What is moral for a particular society can very well not be moral for another society. And that is fine.
This has the curious side effect that, from the point of view of an individual within any society, the societal morality has the appearance of being objective.
Morality is something that changes with the needs of the people and comes with compassion - like the abolition of slavery. Morality should be democratic.
While when it comes to Christianity, morality is supposed to be unchanged from what some men wrote thousands of years ago in the Bible and claimed to have heard it from God. Which clearly does not work.

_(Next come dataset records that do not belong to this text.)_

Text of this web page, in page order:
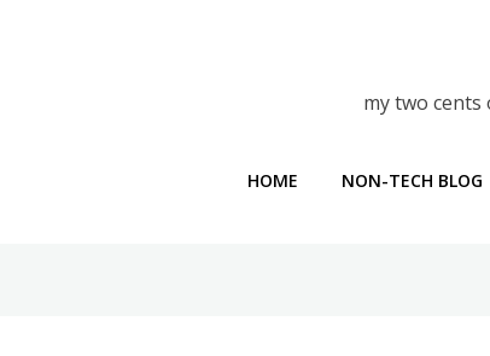
my two cents
HOME NON-TECH BLOG
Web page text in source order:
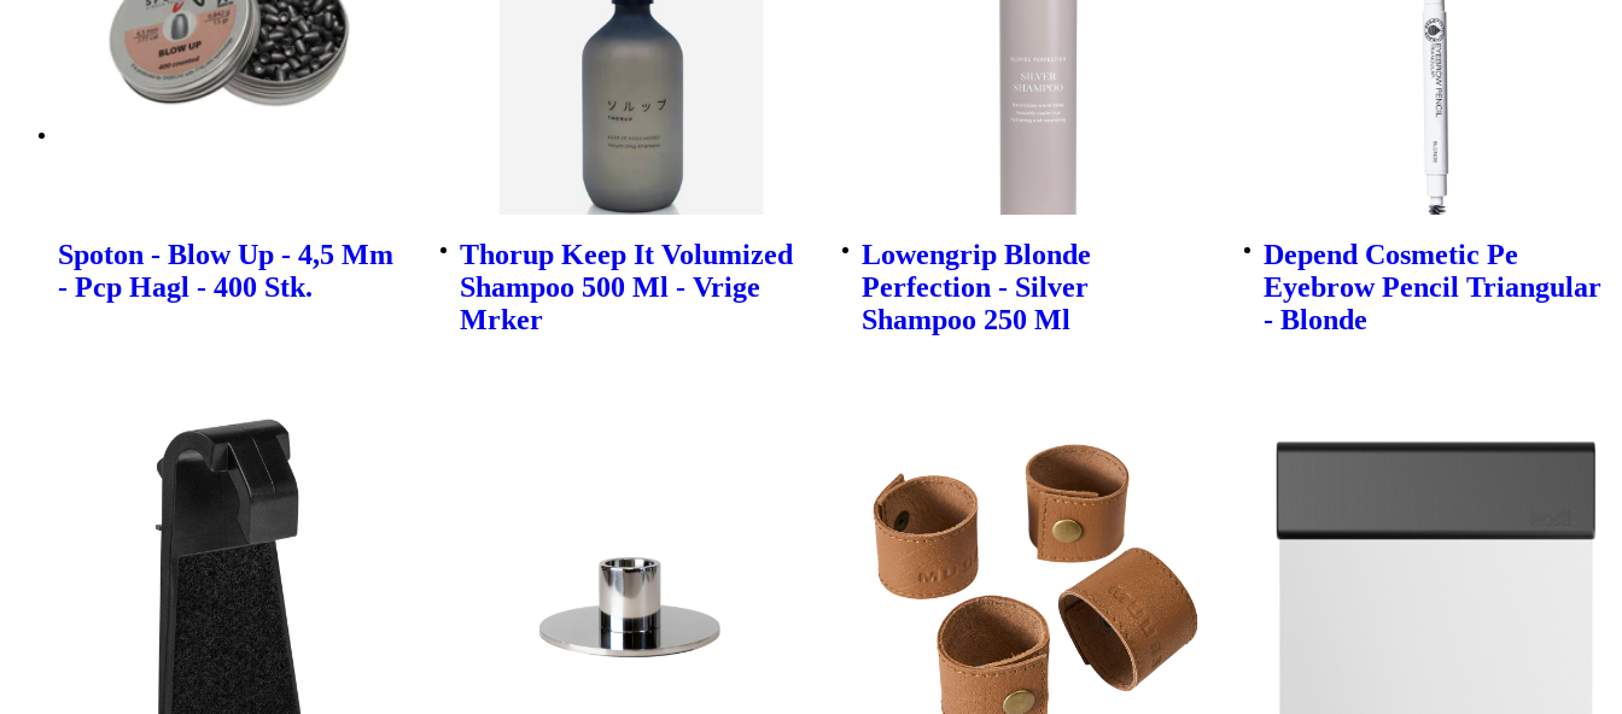
Spoton - Blow Up - 4,5 Mm
- Pcp Hagl - 400 Stk.
Thorup Keep It Volumized
Shampoo 500 Ml - Vrige
Mrker
Lowengrip Blonde
Perfection - Silver
Shampoo 250 Ml
Depend Cosmetic Pe
Eyebrow Pencil Triangular
- Blonde
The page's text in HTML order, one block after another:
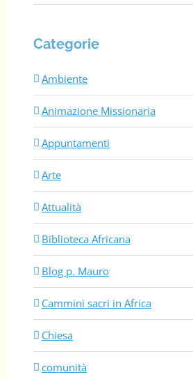
Categorie
Ambiente
Animazione Missionaria
Appuntamenti
Arte
Attualità
Biblioteca Africana
Blog p. Mauro
Cammini sacri in Africa
Chiesa
comunità
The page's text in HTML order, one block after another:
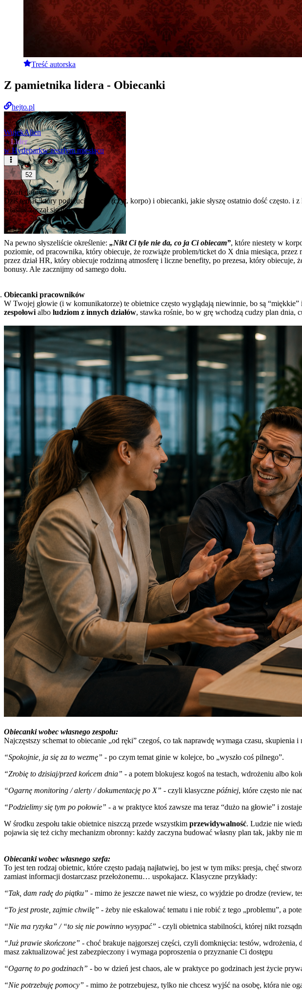
Treść autorska
Z pamietnika lidera - Obiecanki
hejto.pl
WujekAlien
★Lider
w Hydeparkw zeszłym miesiącu
52
Dzień dobry,
Dziś temat, który podrzuciło życie (czyt. korpo) i obiecanki, jakie słyszę ostatnio dość
właśnie zaczął się lipiec.
Na pewno słyszeliście określenie: „Nikt Ci tyle nie da, co ja Ci obiecam”, które niestety w
poziomie, od pracownika, który obiecuje, że rozwiąże problem/ticket do X dnia miesiąca,
przez dział HR, który obiecuje rodzinną atmosferę i liczne benefity, po prezesa, który
bonusy. Ale zacznijmy od samego dołu.
Obiecanki pracowników
W Twojej głowie (i w komunikatorze) te obietnice często wyglądają niewinnie, bo są
zespołowi albo ludziom z innych działów, stawka rośnie, bo w grę wchodzą cudzy plan dnia,
Obiecanki wobec własnego zespołu:
Najczęstszy schemat to obiecanie „od ręki” czegoś, co tak naprawdę wymaga czasu, skupienia
“Spokojnie, ja się za to wezmę” - po czym temat ginie w kolejce, bo „wyszło coś pilnego”.
“Zrobię to dzisiaj/przed końcem dnia” - a potem blokujesz kogoś na testach, wdrożeniu albo
“Ogarnę monitoring / alerty / dokumentację po X” - czyli klasyczne później, które często nie
“Podzielimy się tym po połowie” - a w praktyce ktoś zawsze ma teraz “dużo na głowie” i
W środku zespołu takie obietnice niszczą przede wszystkim przewidywalność. Ludzie nie
pojawia się też cichy mechanizm obronny: każdy zaczyna budować własny plan tak, jakby nie
Obiecanki wobec własnego szefa:
To jest ten rodzaj obietnic, które często padają najłatwiej, bo jest w tym miks: presja, chęć
zamiast informacji dostarczasz przełożonemu… uspokajacz. Klasyczne przykłady:
“Tak, dam radę do piątku” - mimo że jeszcze nawet nie wiesz, co wyjdzie po drodze (review,
“To jest proste, zajmie chwilę” - żeby nie eskalować tematu i nie robić z tego „problemu”, a
“Nie ma ryzyka” / “to się nie powinno wysypać” - czyli obietnica stabilności, której nikt
“Już prawie skończone” - choć brakuje najgorszej części, czyli domknięcia: testów,
masz zaktualizować jest zabezpieczony i wymaga poproszenia o przyznanie Ci dostępu
“Ogarnę to po godzinach” - bo w dzień jest chaos, ale w praktyce po godzinach jest życie
“Nie potrzebuję pomocy” - mimo że potrzebujesz, tylko nie chcesz wyjść na osobę, która nie
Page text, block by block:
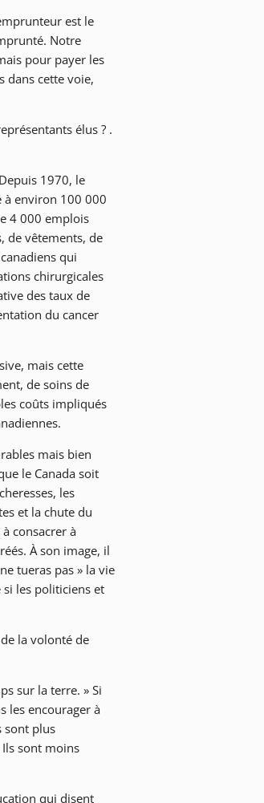
est le
Notre
pour payer les
dans cette voie,
élus ? .
1970, le
à environ 100 000
4 000 emplois
de vêtements, de
qui
chirurgicales
des taux de
du cancer
mais cette
de soins de
coûts impliqués
mais bien
le Canada soit
les
et la chute du
consacrer à
À son image, il
tueras pas » la vie
si les politiciens et
la volonté de
sur la terre. » Si
les encourager à
sont plus
Ils sont moins
qui disent
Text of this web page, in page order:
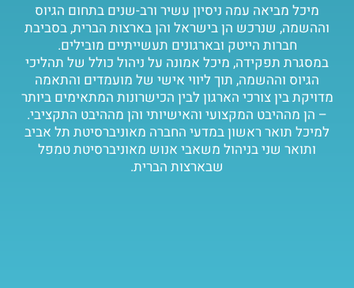
מיכל מביאה עמה ניסיון עשיר ורב-שנים בתחום הגיוס
וההשמה, שנרכש הן בישראל והן בארצות הברית, בסביבת
חברות הייטק ובארגונים תעשייתיים מובילים.
במסגרת תפקידה, מיכל אמונה על ניהול כולל של תהליכי
הגיוס וההשמה, תוך ליווי אישי של מועמדים והתאמה
מדויקת בין צורכי הארגון לבין הכישרונות המתאימים ביותר
– הן מההיבט המקצועי והאישיותי והן מההיבט התקציבי.
למיכל תואר ראשון במדעי החברה מאוניברסיטת תל אביב
ותואר שני בניהול משאבי אנוש מאוניברסיטת טמפל
שבארצות הברית.
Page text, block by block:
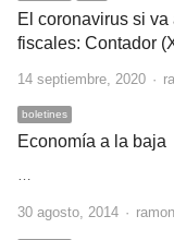
El coronavirus si
fiscales: Contador
14 septiembre, 2020
boletines
Economía a la baja
…
30 agosto, 2014 Author
ramon
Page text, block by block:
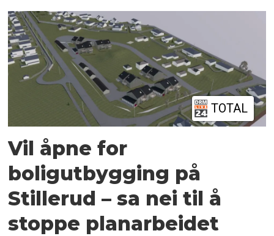
TOTAL
Vil åpne for
boligutbygging på
Stillerud – sa nei til å
stoppe planarbeidet
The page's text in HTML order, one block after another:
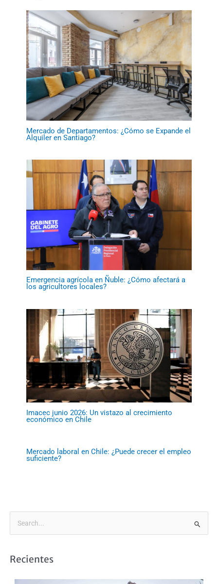
Mercado de Departamentos: ¿Cómo se Expande el
Alquiler en Santiago?
Emergencia agrícola en Ñuble: ¿Cómo afectará a
los agricultores locales?
Imacec junio 2026: Un vistazo al crecimiento
económico en Chile
Mercado laboral en Chile: ¿Puede crecer el empleo
suficiente?
cRecientes
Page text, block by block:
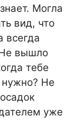
Могла
вид, что
всегда
вышло
тебе
нужно? Не
уже
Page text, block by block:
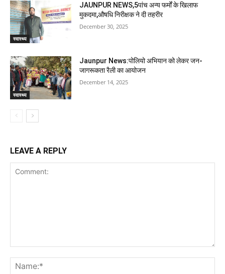
स्वास्थ्य
JAUNPUR NEWS,5पांच अन्य फर्मों के खिलाफ
मुकदमा,औषधि निरीक्षक ने दी तहरीर
December 30, 2025
स्वास्थ्य
Jaunpur News:पोलियो अभियान को लेकर जन-
जागरूकता रैली का आयोजन
December 14, 2025
LEAVE A REPLY
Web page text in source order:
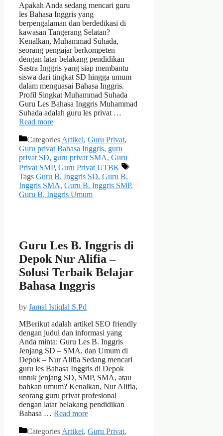
Apakah Anda sedang mencari guru
les Bahasa Inggris yang
berpengalaman dan berdedikasi di
kawasan Tangerang Selatan?
Kenalkan, Muhammad Suhada,
seorang pengajar berkompeten
dengan latar belakang pendidikan
Sastra Inggris yang siap membantu
siswa dari tingkat SD hingga umum
dalam menguasai Bahasa Inggris.
Profil Singkat Muhammad Suhada
Guru Les Bahasa Inggris Muhammad
Suhada adalah guru les privat …
Read more
Categories Artikel, Guru Privat,
Guru privat Bahasa Inggris, guru
privat SD, guru privat SMA, Guru
Privat SMP, Guru Privat UTBK
Tags Guru B. Inggris SD, Guru B.
Inggris SMA, Guru B. Inggris SMP,
Guru B. Inggris Umum
Guru Les B. Inggris di
Depok Nur Alifia –
Solusi Terbaik Belajar
Bahasa Inggris
by Jamal Istiqlal S.Pd
MBerikut adalah artikel SEO friendly
dengan judul dan informasi yang
Anda minta: Guru Les B. Inggris
Jenjang SD – SMA, dan Umum di
Depok – Nur Alifia Sedang mencari
guru les Bahasa Inggris di Depok
untuk jenjang SD, SMP, SMA, atau
bahkan umum? Kenalkan, Nur Alifia,
seorang guru privat profesional
dengan latar belakang pendidikan
Bahasa … Read more
Categories Artikel, Guru Privat,
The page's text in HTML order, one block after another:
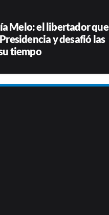
Melo: el libertador que
y desafió las
tiempo
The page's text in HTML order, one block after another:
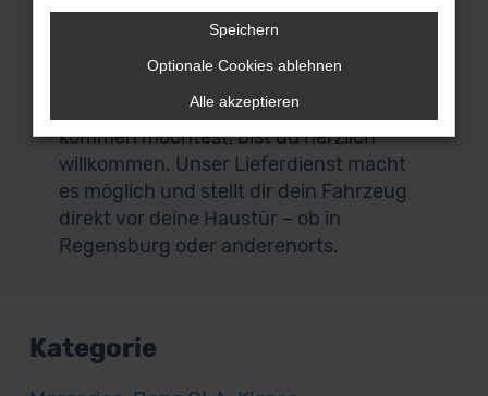
einheimischen Markt und ausdrücklich
nicht von EU-Importen. Auch, wenn du
uns nach Garching bei München
kommen möchtest, bist du herzlich
willkommen. Unser Lieferdienst macht
es möglich und stellt dir dein Fahrzeug
direkt vor deine Haustür – ob in
Regensburg oder anderenorts.
Kategorie
Speichern
Optionale Cookies ablehnen
Alle akzeptieren
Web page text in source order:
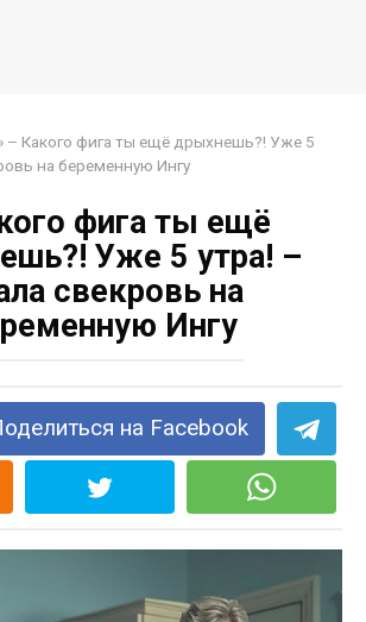
– Какого фига ты ещё дрыхнешь?! Уже 5
на беременную Ингу
фига ты ещё
Уже 5 утра! –
свекровь на
Ингу
на Facebook
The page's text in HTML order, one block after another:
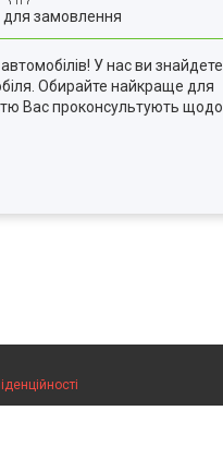
для замовлення
У нас ви знайдете
Обирайте найкраще для
Вас проконсультують щодо
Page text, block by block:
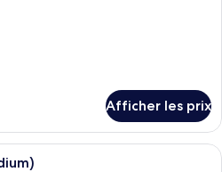
Afficher les prix
Une chambre d’hôtel avec un lit,
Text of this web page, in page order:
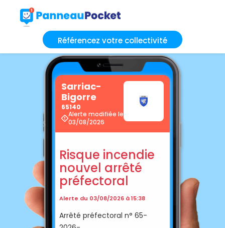
Référencez votre collectivité
Sarriac-
Bigorre
65140
Alerte modifiée le
03/08/2026
Risque incendie
nouvel arrêté
préfectoral
Alerte du 03/08/2026 à 15:38
Arrêté préfectoral n° 65-
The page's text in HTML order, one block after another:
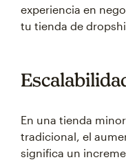
experiencia en
tu tienda de
En una tienda
tradicional, el
significa un
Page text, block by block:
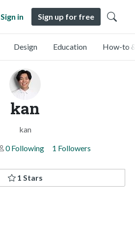
Sign in Sign up for free
Design Education How-to
kan
kan
0 Following 1 Followers
1 Stars
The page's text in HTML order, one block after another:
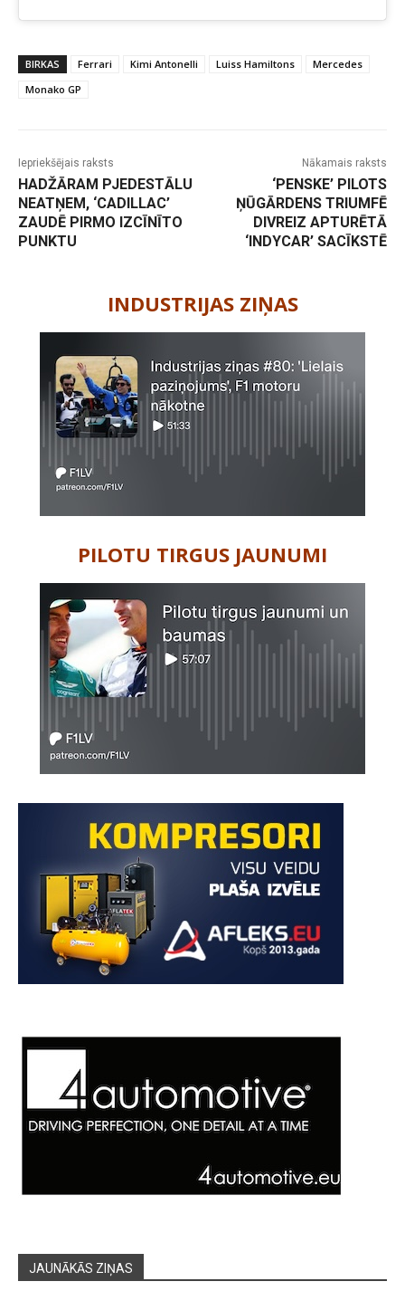
BIRKAS Ferrari Kimi Antonelli Luiss Hamiltons
Mercedes
Monako GP
Iepriekšējais raksts
HADŽĀRAM PJEDESTĀLU
NEATŅEM, ‘CADILLAC’
ZAUDĒ PIRMO IZCĪNĪTO
PUNKTU
Nākamais raksts
‘PENSKE’ PILOTS
ŅŪGĀRDENS TRIUMFĒ
DIVREIZ APTURĒTĀ
‘INDYCAR’ SACĪKSTĒ
INDUSTRIJAS ZIŅAS
PILOTU TIRGUS JAUNUMI
JAUNĀKĀS ZIŅAS

teachings of the Bible are so muddled and self-contradictory that it was possible for Christians to happily burn heretics alive for five long centuries. It was even possible for the most venerated patriarchs of the Church, like St. Augustine and St. Thomas Aquinas, to conclude that heretics should be tortured (Augustine) or killed outright (Aquinas). Martin Luther and John Calvin advocated the wholesale murder of heretics, apostates, Jews, and witches. - Sam Harris, "Letter To A Christian Nation"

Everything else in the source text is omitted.